**DATA PROVIDED:**
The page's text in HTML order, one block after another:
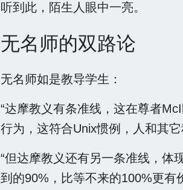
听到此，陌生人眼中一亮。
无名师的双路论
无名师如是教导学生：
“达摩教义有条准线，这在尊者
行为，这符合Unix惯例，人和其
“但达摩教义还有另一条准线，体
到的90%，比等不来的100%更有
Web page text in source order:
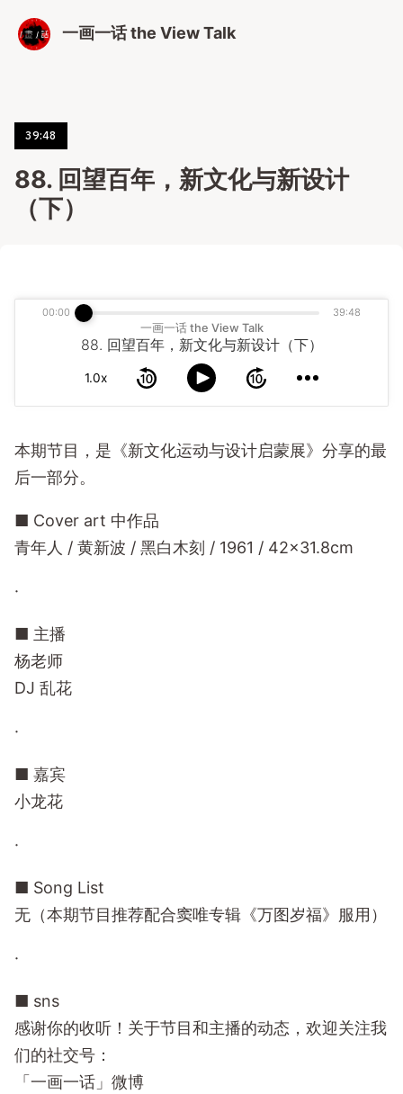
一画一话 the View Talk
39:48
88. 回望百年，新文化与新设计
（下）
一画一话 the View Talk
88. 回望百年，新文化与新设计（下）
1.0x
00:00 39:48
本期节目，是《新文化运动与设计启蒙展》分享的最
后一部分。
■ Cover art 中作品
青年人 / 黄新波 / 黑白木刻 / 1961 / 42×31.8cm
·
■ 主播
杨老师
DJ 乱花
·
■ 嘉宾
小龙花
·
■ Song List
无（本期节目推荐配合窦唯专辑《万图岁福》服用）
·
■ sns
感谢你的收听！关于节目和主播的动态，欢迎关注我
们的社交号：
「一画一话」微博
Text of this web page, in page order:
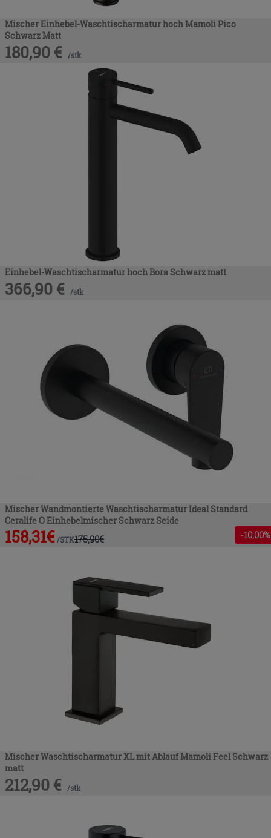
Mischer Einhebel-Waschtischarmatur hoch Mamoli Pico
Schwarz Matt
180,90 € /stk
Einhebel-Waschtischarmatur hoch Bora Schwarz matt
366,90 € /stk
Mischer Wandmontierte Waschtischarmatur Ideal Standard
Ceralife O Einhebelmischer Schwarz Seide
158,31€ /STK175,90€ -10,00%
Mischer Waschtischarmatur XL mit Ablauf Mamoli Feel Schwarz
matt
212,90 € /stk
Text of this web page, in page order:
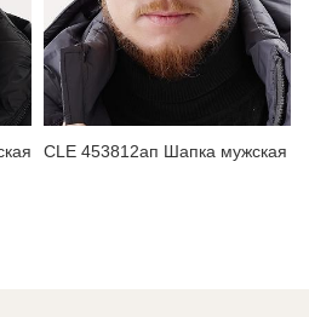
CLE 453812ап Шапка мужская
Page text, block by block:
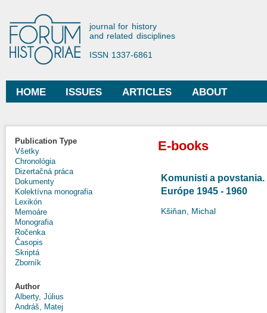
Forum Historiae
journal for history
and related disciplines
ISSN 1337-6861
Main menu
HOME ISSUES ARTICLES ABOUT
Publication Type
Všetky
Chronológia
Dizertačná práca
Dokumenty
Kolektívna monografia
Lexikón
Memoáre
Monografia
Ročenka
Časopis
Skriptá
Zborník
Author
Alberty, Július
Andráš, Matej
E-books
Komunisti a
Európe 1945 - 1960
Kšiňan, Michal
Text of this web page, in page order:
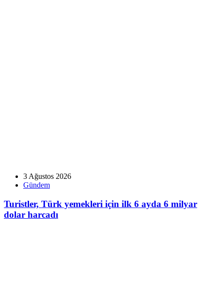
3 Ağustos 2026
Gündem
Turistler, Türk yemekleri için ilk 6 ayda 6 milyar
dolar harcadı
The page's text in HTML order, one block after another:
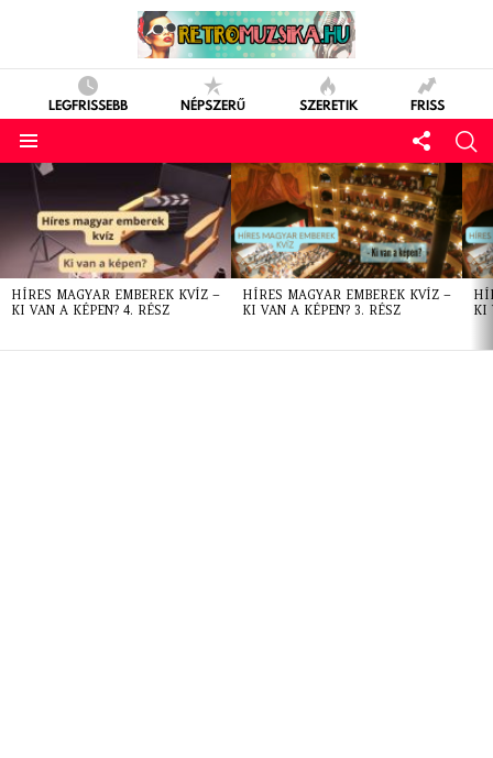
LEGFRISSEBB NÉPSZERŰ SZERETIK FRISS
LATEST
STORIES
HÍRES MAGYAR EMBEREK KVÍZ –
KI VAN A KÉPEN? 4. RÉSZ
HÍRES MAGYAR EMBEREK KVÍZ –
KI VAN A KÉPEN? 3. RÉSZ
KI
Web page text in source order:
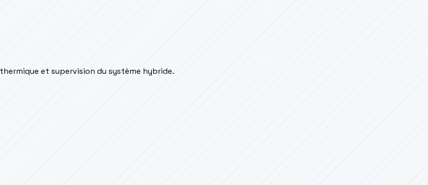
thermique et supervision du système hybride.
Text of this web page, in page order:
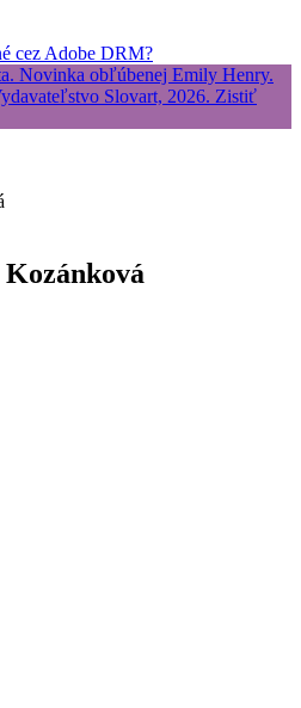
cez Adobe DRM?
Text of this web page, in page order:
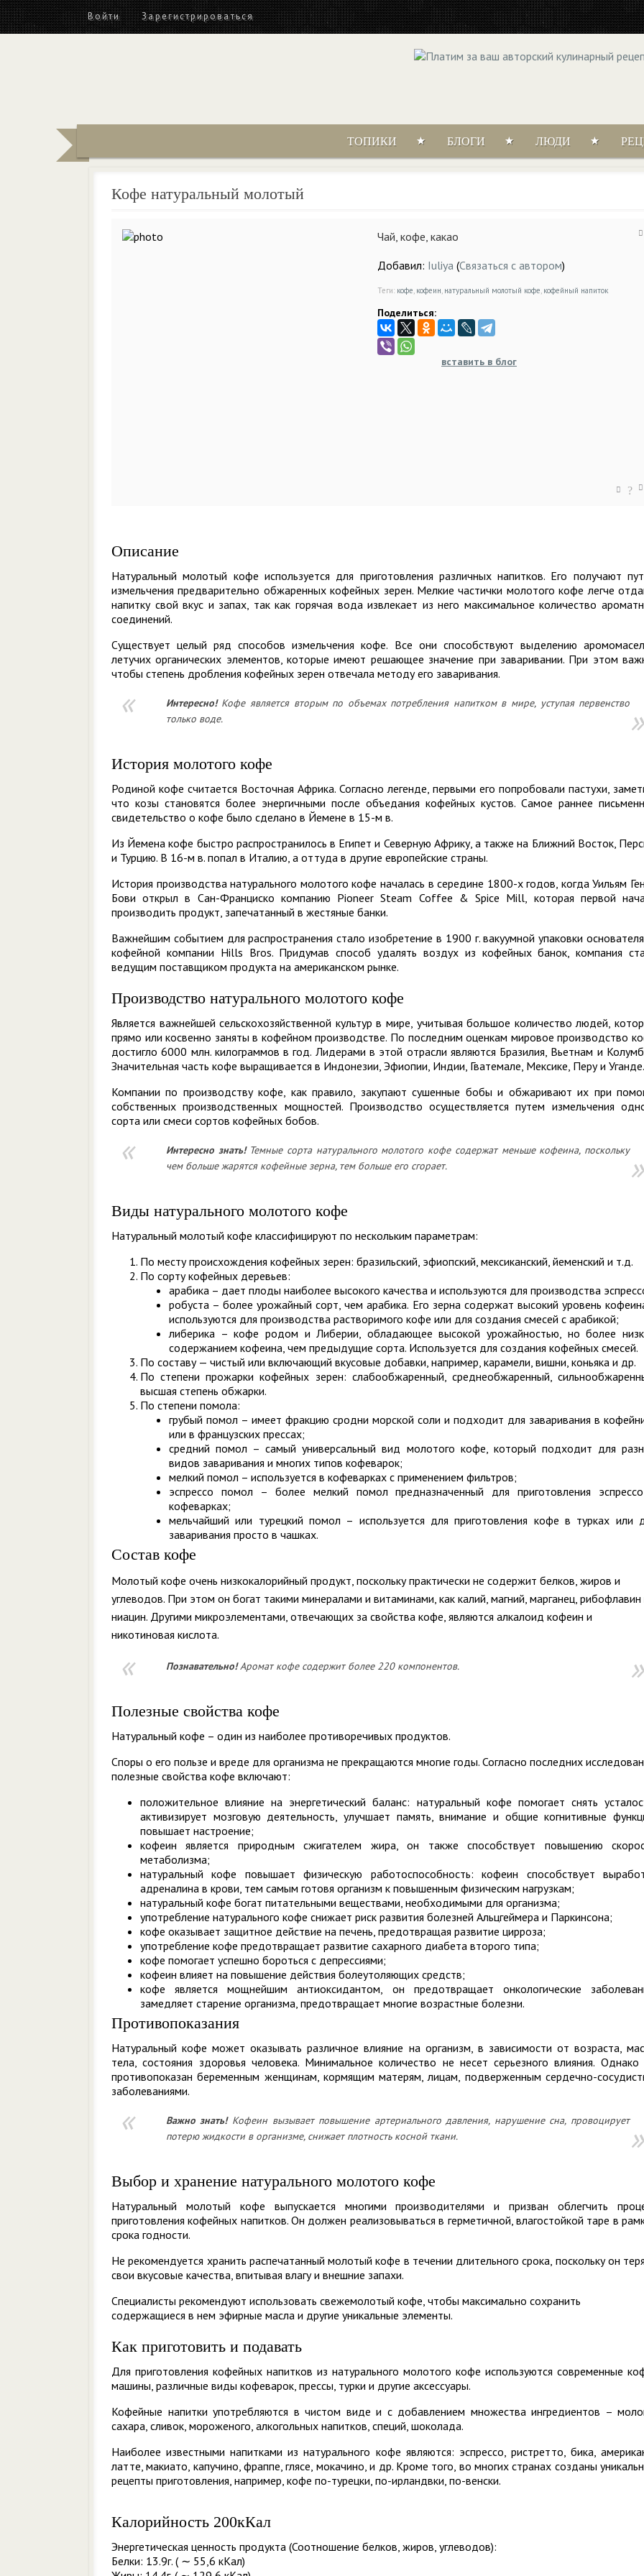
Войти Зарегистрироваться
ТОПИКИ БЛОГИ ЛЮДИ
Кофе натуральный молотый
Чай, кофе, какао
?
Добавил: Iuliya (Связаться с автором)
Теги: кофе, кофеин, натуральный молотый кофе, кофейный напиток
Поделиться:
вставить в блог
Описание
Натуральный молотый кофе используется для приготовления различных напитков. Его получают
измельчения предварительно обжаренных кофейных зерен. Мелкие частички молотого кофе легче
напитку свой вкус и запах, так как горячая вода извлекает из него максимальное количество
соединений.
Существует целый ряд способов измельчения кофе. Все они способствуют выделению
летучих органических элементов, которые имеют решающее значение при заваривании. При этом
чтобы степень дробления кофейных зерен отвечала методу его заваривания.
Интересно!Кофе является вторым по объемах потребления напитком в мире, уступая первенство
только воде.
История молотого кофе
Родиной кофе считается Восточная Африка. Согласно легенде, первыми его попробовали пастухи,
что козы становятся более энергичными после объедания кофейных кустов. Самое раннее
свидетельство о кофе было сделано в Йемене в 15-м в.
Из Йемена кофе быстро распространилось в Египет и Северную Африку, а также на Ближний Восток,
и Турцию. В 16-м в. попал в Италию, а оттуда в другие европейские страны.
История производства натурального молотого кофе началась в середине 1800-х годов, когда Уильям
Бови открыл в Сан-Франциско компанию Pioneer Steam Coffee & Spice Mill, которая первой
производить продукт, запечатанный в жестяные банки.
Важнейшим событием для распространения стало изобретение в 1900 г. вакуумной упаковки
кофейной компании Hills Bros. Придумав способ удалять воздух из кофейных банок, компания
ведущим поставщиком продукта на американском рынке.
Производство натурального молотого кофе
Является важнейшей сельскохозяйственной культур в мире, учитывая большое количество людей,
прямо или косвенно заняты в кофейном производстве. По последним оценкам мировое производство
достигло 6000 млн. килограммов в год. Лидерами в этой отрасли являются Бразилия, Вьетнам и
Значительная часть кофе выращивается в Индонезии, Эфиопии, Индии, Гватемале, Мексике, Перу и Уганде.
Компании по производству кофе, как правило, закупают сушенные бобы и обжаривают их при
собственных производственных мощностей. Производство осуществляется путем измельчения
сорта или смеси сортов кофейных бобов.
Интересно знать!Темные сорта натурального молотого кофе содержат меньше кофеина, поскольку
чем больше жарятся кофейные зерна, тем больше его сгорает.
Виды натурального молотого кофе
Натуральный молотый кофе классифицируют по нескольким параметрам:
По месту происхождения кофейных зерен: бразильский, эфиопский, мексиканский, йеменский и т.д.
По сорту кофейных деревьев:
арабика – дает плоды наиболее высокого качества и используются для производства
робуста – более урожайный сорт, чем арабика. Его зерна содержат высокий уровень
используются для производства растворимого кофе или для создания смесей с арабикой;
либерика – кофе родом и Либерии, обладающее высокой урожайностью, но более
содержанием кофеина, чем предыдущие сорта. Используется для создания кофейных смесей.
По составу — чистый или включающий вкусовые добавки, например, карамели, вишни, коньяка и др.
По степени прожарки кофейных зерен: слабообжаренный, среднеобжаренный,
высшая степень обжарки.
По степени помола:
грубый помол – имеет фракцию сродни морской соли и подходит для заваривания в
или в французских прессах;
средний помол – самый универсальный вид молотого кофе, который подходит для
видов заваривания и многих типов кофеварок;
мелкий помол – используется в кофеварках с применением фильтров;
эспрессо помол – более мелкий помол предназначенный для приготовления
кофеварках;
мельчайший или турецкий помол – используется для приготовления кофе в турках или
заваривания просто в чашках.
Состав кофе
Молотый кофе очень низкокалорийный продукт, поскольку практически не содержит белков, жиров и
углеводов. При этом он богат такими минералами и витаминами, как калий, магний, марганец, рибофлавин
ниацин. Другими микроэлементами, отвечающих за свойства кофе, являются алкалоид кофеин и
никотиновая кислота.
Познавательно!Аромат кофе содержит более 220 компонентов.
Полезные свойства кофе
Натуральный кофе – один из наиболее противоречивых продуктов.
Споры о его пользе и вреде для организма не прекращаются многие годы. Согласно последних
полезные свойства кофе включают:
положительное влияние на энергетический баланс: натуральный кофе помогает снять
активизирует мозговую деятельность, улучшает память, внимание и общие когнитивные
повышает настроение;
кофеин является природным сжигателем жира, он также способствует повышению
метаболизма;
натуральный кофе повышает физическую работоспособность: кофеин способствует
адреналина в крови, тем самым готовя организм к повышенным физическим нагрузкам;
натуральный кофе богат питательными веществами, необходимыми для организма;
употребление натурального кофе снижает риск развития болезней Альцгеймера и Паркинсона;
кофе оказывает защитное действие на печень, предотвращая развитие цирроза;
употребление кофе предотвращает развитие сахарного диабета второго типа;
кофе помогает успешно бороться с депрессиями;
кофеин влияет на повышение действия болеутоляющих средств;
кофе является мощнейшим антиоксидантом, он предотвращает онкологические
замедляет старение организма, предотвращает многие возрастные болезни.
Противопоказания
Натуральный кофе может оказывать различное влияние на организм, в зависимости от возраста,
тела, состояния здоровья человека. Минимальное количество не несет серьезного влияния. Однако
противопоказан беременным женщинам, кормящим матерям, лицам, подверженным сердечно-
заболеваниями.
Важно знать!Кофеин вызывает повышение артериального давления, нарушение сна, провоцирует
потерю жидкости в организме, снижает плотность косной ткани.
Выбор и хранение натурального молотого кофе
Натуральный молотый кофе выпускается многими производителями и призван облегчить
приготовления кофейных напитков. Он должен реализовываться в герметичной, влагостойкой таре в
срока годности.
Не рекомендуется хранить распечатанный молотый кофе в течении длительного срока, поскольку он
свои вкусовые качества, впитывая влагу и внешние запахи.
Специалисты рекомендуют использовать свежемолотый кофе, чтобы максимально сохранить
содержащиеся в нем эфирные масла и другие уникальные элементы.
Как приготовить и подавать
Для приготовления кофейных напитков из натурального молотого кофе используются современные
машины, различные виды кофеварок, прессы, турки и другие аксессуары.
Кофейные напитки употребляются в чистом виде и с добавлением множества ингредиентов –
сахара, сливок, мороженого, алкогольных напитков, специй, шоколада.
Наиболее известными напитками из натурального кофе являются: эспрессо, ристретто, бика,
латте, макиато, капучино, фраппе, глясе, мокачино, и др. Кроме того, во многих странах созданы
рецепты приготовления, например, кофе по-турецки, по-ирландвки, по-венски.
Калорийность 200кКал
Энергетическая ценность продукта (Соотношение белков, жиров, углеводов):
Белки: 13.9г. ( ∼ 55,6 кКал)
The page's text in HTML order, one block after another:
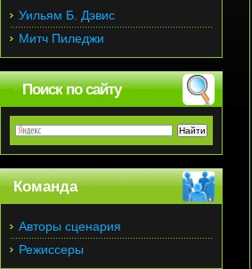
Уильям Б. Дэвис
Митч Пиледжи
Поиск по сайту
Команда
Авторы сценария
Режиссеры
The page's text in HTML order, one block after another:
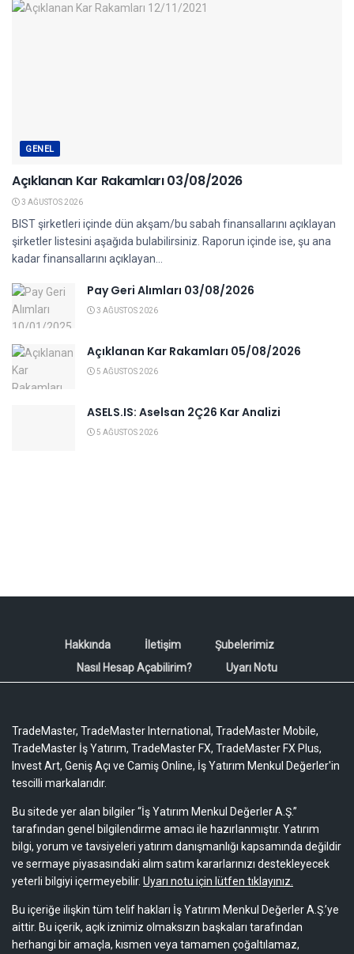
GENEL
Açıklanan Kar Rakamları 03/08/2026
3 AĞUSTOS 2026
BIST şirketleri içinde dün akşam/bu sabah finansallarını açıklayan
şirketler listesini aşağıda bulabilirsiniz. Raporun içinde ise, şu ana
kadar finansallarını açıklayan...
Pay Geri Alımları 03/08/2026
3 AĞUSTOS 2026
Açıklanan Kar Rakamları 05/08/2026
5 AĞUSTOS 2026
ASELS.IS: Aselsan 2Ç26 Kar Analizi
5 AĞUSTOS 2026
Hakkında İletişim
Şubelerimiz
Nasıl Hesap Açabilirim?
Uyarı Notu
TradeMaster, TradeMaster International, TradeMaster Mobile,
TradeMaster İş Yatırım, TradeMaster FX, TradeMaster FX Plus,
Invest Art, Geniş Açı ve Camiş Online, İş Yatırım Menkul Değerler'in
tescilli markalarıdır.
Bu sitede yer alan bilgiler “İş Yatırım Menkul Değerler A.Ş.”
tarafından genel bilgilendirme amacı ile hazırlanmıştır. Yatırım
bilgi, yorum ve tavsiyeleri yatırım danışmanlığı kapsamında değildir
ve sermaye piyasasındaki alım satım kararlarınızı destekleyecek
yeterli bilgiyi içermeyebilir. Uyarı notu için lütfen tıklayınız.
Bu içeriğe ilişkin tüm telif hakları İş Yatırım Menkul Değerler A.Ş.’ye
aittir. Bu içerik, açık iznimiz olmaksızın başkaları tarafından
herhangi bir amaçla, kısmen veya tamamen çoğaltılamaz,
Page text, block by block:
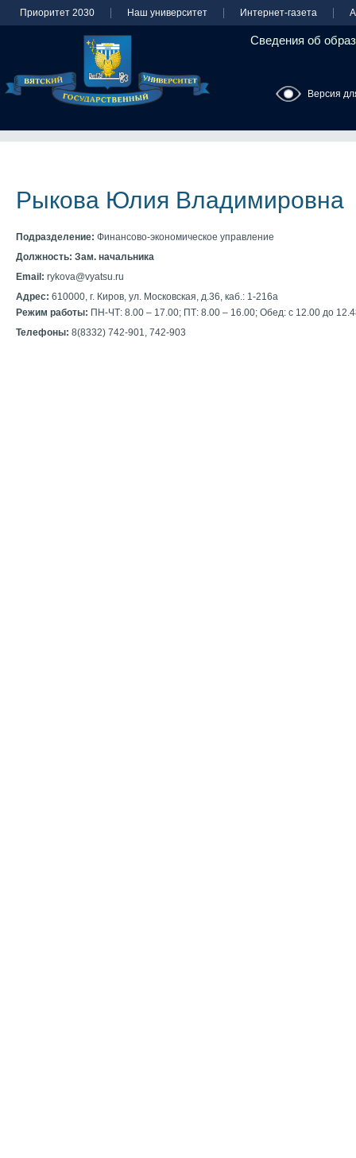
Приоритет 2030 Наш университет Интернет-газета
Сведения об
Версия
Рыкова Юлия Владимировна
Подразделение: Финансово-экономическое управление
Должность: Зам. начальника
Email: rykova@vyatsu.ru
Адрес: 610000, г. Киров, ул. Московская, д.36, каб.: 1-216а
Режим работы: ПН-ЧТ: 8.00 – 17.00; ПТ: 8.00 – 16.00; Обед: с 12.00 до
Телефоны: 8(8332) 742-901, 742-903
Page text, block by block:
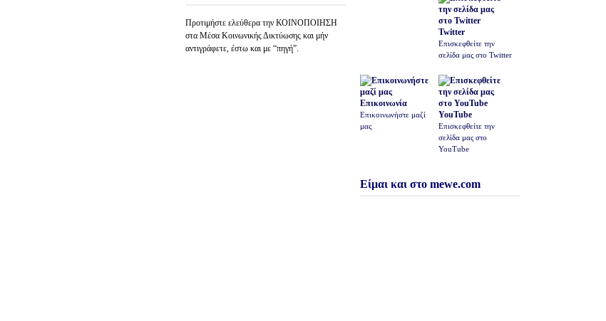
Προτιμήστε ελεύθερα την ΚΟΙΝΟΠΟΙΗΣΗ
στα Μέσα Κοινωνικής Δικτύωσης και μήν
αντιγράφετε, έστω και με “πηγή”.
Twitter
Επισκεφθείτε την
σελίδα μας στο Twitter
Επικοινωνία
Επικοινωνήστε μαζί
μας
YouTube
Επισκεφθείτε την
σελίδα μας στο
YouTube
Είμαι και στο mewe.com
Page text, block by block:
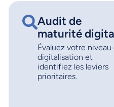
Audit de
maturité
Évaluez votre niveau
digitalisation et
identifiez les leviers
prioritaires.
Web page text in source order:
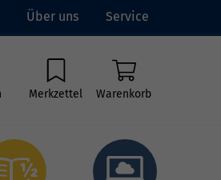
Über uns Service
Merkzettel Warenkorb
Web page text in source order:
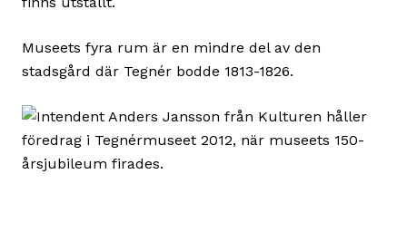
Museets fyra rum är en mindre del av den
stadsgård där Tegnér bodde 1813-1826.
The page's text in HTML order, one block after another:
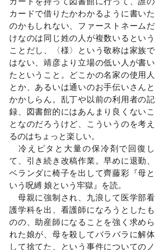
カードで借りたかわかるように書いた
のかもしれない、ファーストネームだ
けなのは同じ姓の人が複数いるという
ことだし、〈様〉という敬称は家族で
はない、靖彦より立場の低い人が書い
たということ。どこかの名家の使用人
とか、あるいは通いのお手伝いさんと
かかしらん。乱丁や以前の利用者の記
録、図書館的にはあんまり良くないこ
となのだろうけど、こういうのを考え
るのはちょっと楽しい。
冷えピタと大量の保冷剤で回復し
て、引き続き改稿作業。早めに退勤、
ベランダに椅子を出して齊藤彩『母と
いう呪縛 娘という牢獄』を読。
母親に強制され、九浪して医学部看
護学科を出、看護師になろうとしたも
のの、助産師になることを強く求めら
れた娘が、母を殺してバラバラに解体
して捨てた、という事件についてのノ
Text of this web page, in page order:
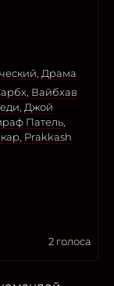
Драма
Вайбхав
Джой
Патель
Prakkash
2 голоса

**TASK DESCRIPTION:** For this exercise, copy each line of the data above exactly, from the first through the line containing "thermique et supervision du système hybride.", and drop the pictures.

**FINISHED EXERCISE:**
The page's text in HTML order, one block after another:
听到此，陌生人眼中一亮。
无名师的双路论
无名师如是教导学生：
“达摩教义有条准线，这在尊者
行为，这符合Unix惯例，人和其
“但达摩教义还有另一条准线，体
到的90%，比等不来的100%更有
Web page text in source order:
一画一话 the View Talk
39:48
88. 回望百年，新文化与新设计
（下）
一画一话 the View Talk
88. 回望百年，新文化与新设计（下）
1.0x
00:00 39:48
本期节目，是《新文化运动与设计启蒙展》分享的最
后一部分。
■ Cover art 中作品
青年人 / 黄新波 / 黑白木刻 / 1961 / 42×31.8cm
·
■ 主播
杨老师
DJ 乱花
·
■ 嘉宾
小龙花
·
■ Song List
无（本期节目推荐配合窦唯专辑《万图岁福》服用）
·
■ sns
感谢你的收听！关于节目和主播的动态，欢迎关注我
们的社交号：
「一画一话」微博
Text of this web page, in page order:
Mischer Einhebel-Waschtischarmatur hoch Mamoli Pico
Schwarz Matt
180,90 € /stk
Einhebel-Waschtischarmatur hoch Bora Schwarz matt
366,90 € /stk
Mischer Wandmontierte Waschtischarmatur Ideal Standard
Ceralife O Einhebelmischer Schwarz Seide
158,31€ /STK175,90€ -10,00%
Mischer Waschtischarmatur XL mit Ablauf Mamoli Feel Schwarz
matt
212,90 € /stk
Text of this web page, in page order:
CLE 453812ап Шапка мужская
Page text, block by block:
Forum Historiae
journal for history
and related disciplines
ISSN 1337-6861
Main menu
HOME ISSUES ARTICLES ABOUT
Publication Type
Všetky
Chronológia
Dizertačná práca
Dokumenty
Kolektívna monografia
Lexikón
Memoáre
Monografia
Ročenka
Časopis
Skriptá
Zborník
Author
Alberty, Július
Andráš, Matej
E-books
Komunisti a
Európe 1945 - 1960
Kšiňan, Michal
Text of this web page, in page order:
3 Ağustos 2026
Gündem
Turistler, Türk yemekleri için ilk 6 ayda 6 milyar
dolar harcadı
The page's text in HTML order, one block after another:
LEGFRISSEBB NÉPSZERŰ SZERETIK FRISS
LATEST
STORIES
HÍRES MAGYAR EMBEREK KVÍZ –
KI VAN A KÉPEN? 4. RÉSZ
HÍRES MAGYAR EMBEREK KVÍZ –
KI VAN A KÉPEN? 3. RÉSZ
KI
Web page text in source order:
thermique et supervision du système hybride.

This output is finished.